Monday, Jun. 16, 1941

Weygand v. Darlan

While Free Frenchmen fought Vichy Frenchmen in Syria last week (see p. 21), in Vichy two of the most potent Vichy Frenchmen disagreed. If the disagreement did not prove that there was any slackening of Vichy's collaboration with the Nazis, it at least proved that the men of Vichy could still violently differ about degrees and methods of collaboration, that Adolf Hitler had not managed to force them all into one goose-stepping mold.

Up from Algeria to Vichy flew the trim-mustached little Commander of the French North African Army, General Maxime Weygand, for conferences with Marshal Henri Philippe Petain and other chiefs of state. Behind closed doors spruce little General Weygand collided with Vichy's chief contact man with the Nazis, sly little Vice Premier Admiral Jean Franc,ois Darlan. Their collision was heard outside the closed doors and reverberated in diplomatic circles for days.

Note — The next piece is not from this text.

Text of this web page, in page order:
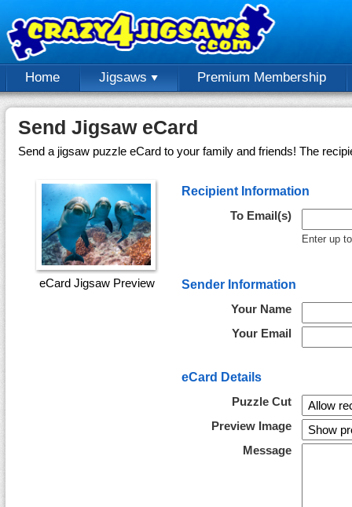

It was reported that General Weygand had not only flatly refused certain demands of Admiral Darlan but had countered with sharp demands of his own. At week's end, when General Weygand flew back to Algeria, it was said that he had won his way, and had been given complete direction of Vichy's colonial "foreign policy." General Weygand's chief demands supposedly were that:

> Vichy would resist by force any military or political encroachments--by inference, Nazi or otherwise--on French North Africa.

> Vichy would not take military action in Africa against the De Gaullists or against De Gaullist territory.

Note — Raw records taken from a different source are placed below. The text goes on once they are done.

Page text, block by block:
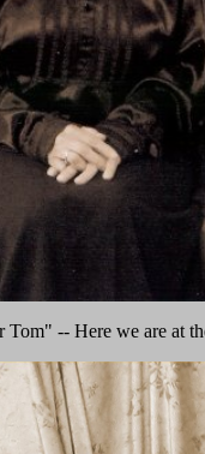
-- Here we are at
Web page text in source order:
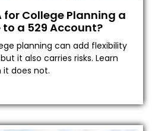
for College Planning a
a 529 Account?
planning can add flexibility
it also carries risks. Learn
it does not.

>He, General Weygand, would take no responsibility for whatever happened in Syria, which was not to be considered as linked in any way with the defense of the French African Empire.

Many observers took all this with more than a grain of salt. Heavy Nazi infiltrations have long been reported in French Morocco. Fortnight ago it was said that French North African troops had crossed the Sahara to a camp near the De Gaullist headquarters around Lake Chad.

It seemed likely that General Weygand was chiefly worried that Vichy might call on him to spare more troops and supplies --for Syria or elsewhere--than he was willing to spare. Possibly Vichy had already done so. It was also suggested that he deeply feared that many of his troops might desert if called upon to fight the De Gaullists or the British.

But the Darlan-Weygand collision at least gave weight to the frequently stated theory that Vichy's course is determined less by aging Marshal Petain than by his more active subordinates.